Kokkos offers two scopes for unique tokens: Global Scope and Instance Scope. The choice of scope depends on the required level of uniqueness and the potential for resource contention in the application.

Global Scope: Tokens are unique across all instances of UniqueToken in the application.
Instance Scope: Tokens are unique only within a specific instance of UniqueToken.

Tokens

#include <cmath>
#include <cstdio>
#include <cstdlib>
#include <cstring>
#include <iostream>
#include <limits>

#include <Kokkos_Core.hpp>

int main(int argc, char *argv[]) {
  Kokkos::initialize(argc, argv);
  {
      // Size of the array
      const int N = 100;
      // Kokkos view to store the results
      Kokkos::View<int*> results("results", N);
      // Create a UniqueToken (based on thread execution)
      Kokkos::Experimental::UniqueToken<Kokkos::DefaultExecutionSpace> unique_token;
      // Number of available threads
      const int num_threads = unique_token.size();
      std::cout << "Number of threads: " << num_threads << std::endl;
      Kokkos::parallel_for("UniqueTokenExample", N, KOKKOS_LAMBDA(const int i) {
          // Get a unique identifier for this thread
          int token = unique_token.acquire();
          results(i) = token;
          unique_token.release(token);
      });
      // Copy the results to the host for display
      auto host_results = Kokkos::create_mirror_view_and_copy(Kokkos::HostSpace(), results);
      std::cout << "Results: ";
      for (int i = 0; i < N; ++i) {
          std::cout << host_results(i) << " ";
      }
      std::cout << std::endl;
  }
  Kokkos::finalize();
}

Explanations:

UniqueToken : Kokkos::Experimental::UniqueToken is used to generate unique identifiers in a parallel context.
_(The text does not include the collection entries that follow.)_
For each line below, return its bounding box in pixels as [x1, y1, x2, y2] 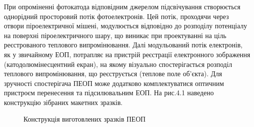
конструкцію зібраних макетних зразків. [4, 97, 123, 107]
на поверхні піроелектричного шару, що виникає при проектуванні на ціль [4, 30, 227, 40]
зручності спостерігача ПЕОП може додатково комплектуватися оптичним [4, 78, 224, 88]
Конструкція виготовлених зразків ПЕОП [23, 113, 146, 124]
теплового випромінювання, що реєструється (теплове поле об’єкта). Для [4, 68, 222, 79]
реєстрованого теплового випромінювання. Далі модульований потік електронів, [4, 40, 243, 50]
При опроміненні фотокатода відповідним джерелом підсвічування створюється [4, 1, 241, 11]
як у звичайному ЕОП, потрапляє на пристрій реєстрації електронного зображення [4, 49, 251, 59]
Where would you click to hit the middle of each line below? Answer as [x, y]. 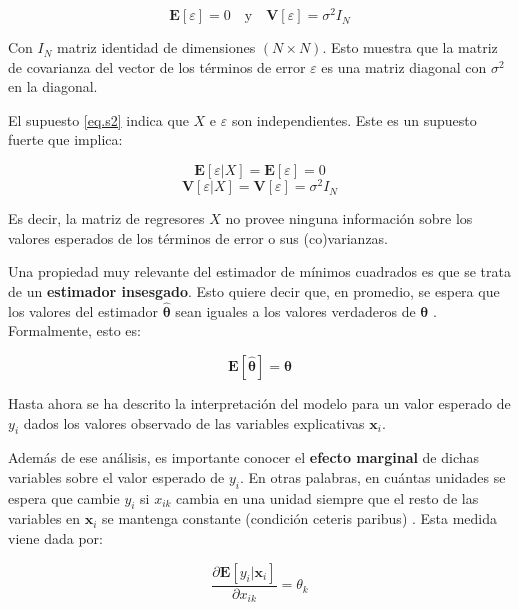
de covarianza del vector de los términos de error [157, 66]
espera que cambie [64, 497]
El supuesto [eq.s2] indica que [98, 119]
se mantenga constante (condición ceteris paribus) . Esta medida [300, 518]
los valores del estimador [83, 310]
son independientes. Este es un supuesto [354, 119]
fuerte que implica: [65, 139]
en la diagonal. [53, 86]
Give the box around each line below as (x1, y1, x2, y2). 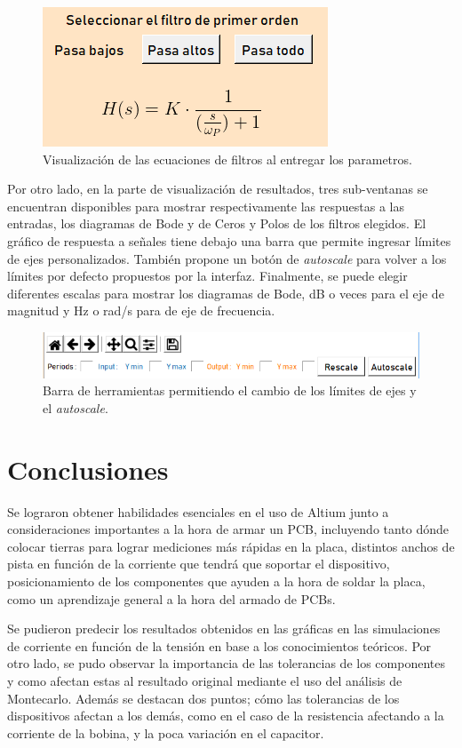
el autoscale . (43, 398, 108, 417)
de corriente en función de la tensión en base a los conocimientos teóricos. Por (7, 636, 432, 655)
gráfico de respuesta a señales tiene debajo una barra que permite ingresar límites (7, 231, 451, 250)
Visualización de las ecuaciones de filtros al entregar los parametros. (43, 149, 412, 168)
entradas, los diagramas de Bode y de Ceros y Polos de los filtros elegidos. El (7, 214, 426, 233)
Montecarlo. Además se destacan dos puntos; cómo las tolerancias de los (7, 688, 400, 707)
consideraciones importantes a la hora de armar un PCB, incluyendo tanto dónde (7, 520, 450, 538)
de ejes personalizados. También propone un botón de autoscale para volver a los (7, 249, 447, 267)
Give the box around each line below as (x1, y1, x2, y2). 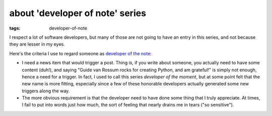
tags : (9, 25, 21, 31)
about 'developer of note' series (9, 8, 146, 19)
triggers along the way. (22, 88, 70, 94)
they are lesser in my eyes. (9, 41, 65, 47)
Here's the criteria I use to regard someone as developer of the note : (9, 50, 152, 56)
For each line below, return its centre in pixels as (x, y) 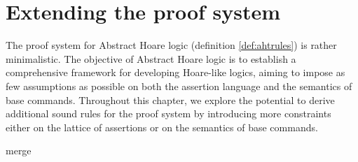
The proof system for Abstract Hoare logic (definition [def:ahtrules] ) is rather (171, 45)
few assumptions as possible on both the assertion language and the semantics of (179, 86)
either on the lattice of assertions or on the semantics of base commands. (162, 127)
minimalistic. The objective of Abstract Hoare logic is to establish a (151, 58)
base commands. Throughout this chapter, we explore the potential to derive (170, 100)
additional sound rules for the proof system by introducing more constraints (168, 113)
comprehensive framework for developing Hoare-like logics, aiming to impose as (175, 72)
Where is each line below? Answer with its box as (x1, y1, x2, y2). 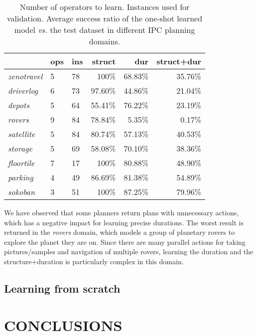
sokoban (8, 186, 35, 197)
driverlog (8, 85, 38, 96)
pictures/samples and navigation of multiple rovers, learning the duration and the (4, 246, 254, 257)
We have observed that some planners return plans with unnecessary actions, (4, 207, 239, 217)
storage (8, 143, 32, 154)
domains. (89, 35, 121, 47)
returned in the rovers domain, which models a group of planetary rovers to (4, 227, 235, 237)
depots (8, 99, 29, 111)
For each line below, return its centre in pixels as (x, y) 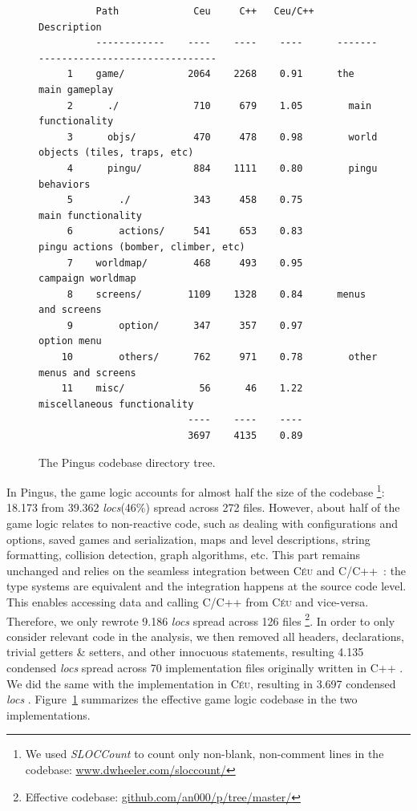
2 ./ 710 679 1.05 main (219, 105)
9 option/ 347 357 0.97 (185, 325)
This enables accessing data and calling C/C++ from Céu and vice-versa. (188, 602)
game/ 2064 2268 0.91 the (225, 74)
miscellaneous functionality (116, 404)
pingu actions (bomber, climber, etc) (142, 247)
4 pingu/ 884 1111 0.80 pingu (222, 168)
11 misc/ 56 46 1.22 (182, 389)
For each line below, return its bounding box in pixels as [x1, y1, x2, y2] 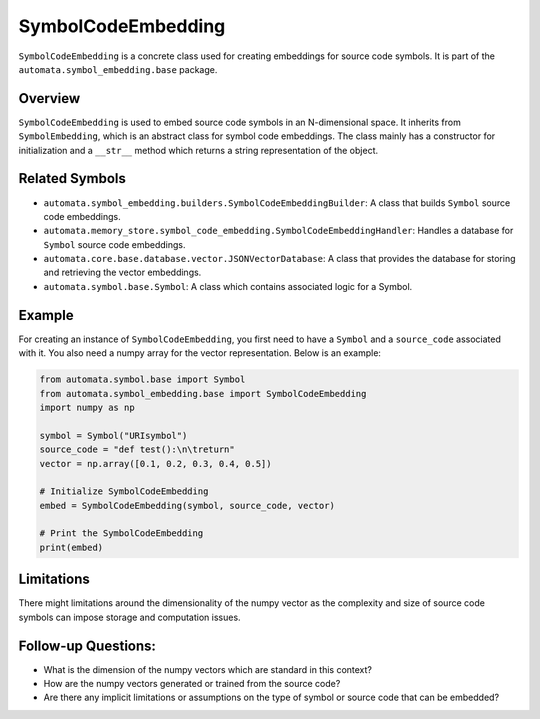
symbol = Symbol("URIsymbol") [39, 430, 188, 441]
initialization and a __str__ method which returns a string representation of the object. [18, 144, 379, 156]
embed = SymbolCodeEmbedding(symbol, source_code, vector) [39, 500, 335, 511]
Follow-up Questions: [18, 637, 157, 654]
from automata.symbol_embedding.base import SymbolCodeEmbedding [39, 388, 367, 399]
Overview [18, 90, 81, 107]
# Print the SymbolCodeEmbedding [39, 528, 204, 539]
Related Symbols [18, 170, 127, 187]
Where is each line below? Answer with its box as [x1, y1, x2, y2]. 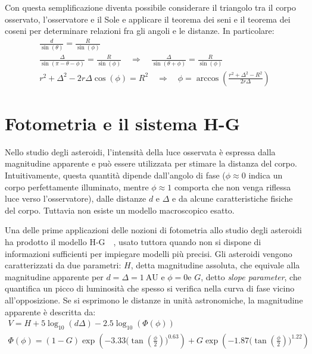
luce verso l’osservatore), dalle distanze [5, 192, 146, 205]
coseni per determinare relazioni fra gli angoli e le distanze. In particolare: [5, 24, 274, 37]
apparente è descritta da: [5, 305, 96, 318]
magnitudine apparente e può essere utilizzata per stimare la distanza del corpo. [5, 157, 297, 170]
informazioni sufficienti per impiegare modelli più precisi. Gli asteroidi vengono [5, 247, 292, 259]
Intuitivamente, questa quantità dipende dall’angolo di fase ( [5, 168, 226, 181]
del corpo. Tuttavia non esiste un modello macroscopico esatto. [5, 203, 235, 216]
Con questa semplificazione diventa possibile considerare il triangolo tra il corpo [5, 1, 297, 13]
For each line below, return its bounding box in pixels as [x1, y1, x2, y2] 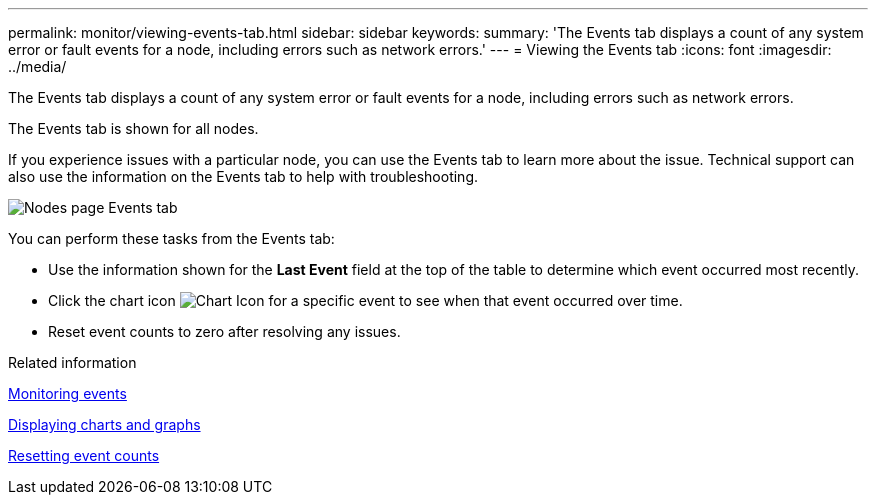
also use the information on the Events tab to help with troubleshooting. [8, 168, 479, 185]
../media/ [8, 58, 67, 75]
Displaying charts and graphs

The acquire() method provides a unique identifier. The release() method releases this identifier so that it can be reused.

Kokkos view : Data is stored in a view (Kokkos::View), which is an abstraction for managing data across different memory spaces.

Parallel loop : Kokkos::parallel_for executes a loop in parallel. Each iteration gets a unique identifier via unique_token.acquire().

Copying results: Data is copied to the host using Kokkos::create_mirror_view_and_copy for display.

5. References

Points to keep in mind

Hierarchal Parallelism
- Hierarchical work can be parallelized via hierarchical parallelism.
- Hierarchical parallelism is leveraged using thread teams launched with a TeamPolicy.
- Team “worksets” are processed by a team in nested parallel for (or reduce or scan) calls with a TeamThreadRange and ThreadVectorRange policy.
- Execution can be restricted to a subset of the team with the single pattern using either a PerTeam or PerThread policy.
- Teams can be used to reduce contention for global resources even in “flat” algorithms.
Scratch Space
- Scratch Memory can be use with the TeamPolicy to provide thread or team private memory.
- Scratch memory exposes on-chip user managed caches (e.g. on NVIDIA GPUs)
- The size must be determined before launching a kernel.
- Two levels are available: large/slow and small/fast.
Tocken
- UniqueToken provides a thread safe portable way to divide thread or team specific resources
- UniqueToken can be sized, such that it returns only ids within a specific range.
- A Global scope UniqueToken can be acquired, allowing safe ids accross disjoint concurrent code sections.
Unique Token
- UniqueToken give a thread safe portable way to divide thread specific resources
- UniqueToken can be sized to restrict ids to a range.
- A Global UniqueToken is available.